Replacing Parameters with Preferences: Federated Alignment of Heterogeneous Vision-Language Models
VLMs have broad potential in privacy-sensitive domains such as healthcare and finance, yet strict data-sharing constraints render centralized training infeasible. FL mitigates this issue by enabling decentralized training, but practical deployments face challenges due to client heterogeneity in computational resources, application requirements, and model architectures.
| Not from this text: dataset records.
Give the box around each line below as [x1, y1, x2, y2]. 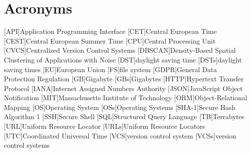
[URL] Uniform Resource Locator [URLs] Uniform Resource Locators [4, 121, 205, 131]
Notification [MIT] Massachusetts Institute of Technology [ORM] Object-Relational [4, 92, 247, 103]
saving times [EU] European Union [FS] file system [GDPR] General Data [4, 64, 217, 74]
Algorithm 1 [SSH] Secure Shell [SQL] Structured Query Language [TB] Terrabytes [4, 111, 245, 122]
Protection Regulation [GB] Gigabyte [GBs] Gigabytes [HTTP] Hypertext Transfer [4, 74, 244, 84]
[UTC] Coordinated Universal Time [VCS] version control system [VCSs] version [4, 130, 236, 140]
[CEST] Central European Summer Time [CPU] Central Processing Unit [4, 35, 216, 46]
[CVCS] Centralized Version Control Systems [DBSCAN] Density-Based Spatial [4, 45, 236, 55]
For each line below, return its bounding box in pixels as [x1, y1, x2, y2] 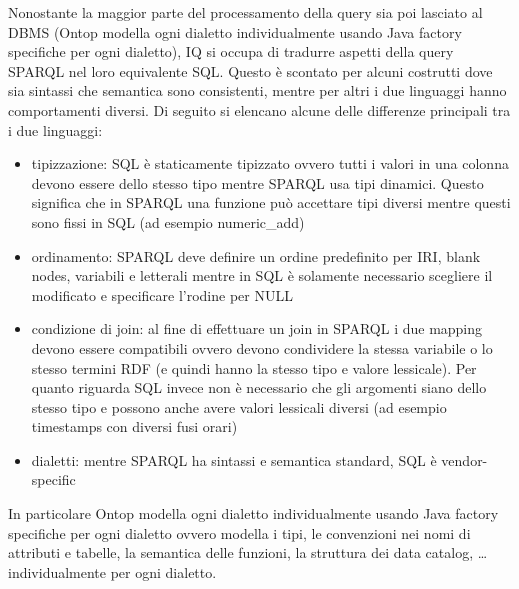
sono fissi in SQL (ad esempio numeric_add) [31, 211, 305, 232]
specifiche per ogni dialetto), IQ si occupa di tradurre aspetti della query [8, 41, 454, 62]
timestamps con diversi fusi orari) [31, 416, 238, 437]
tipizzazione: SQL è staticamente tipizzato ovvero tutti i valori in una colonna [31, 153, 509, 174]
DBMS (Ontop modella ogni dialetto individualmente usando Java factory [8, 21, 462, 42]
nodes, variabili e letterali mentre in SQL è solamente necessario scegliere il [31, 265, 493, 286]
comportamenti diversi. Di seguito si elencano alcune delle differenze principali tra [8, 99, 511, 120]
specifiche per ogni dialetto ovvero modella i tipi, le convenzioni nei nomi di [8, 522, 471, 543]

We argue that while replacing data with model parameters characterizes the present of FL, replacing parameters with preferences represents a more scalable and privacy-preserving future. Motivated by this perspective, we propose MoR, a federated alignment framework based on GRPO with Mixture-of-Rewards for heterogeneous VLMs. MoR initializes a visual foundation model as a KL-regularized reference, while each client locally trains a reward model from local preference annotations, capturing specific evaluation signals without exposing raw data. To reconcile heterogeneous rewards, we introduce a routing-based fusion mechanism that adaptively aggregates client reward signals. Finally, the server performs GRPO with this mixed reward to optimize the base VLM. Experiments on three public VQA benchmarks demonstrate that MoR consistently outperforms federated alignment baselines in generalization, robustness, and cross-client adaptability. Our approach provides a scalable solution for privacy-preserving alignment of heterogeneous VLMs under federated settings.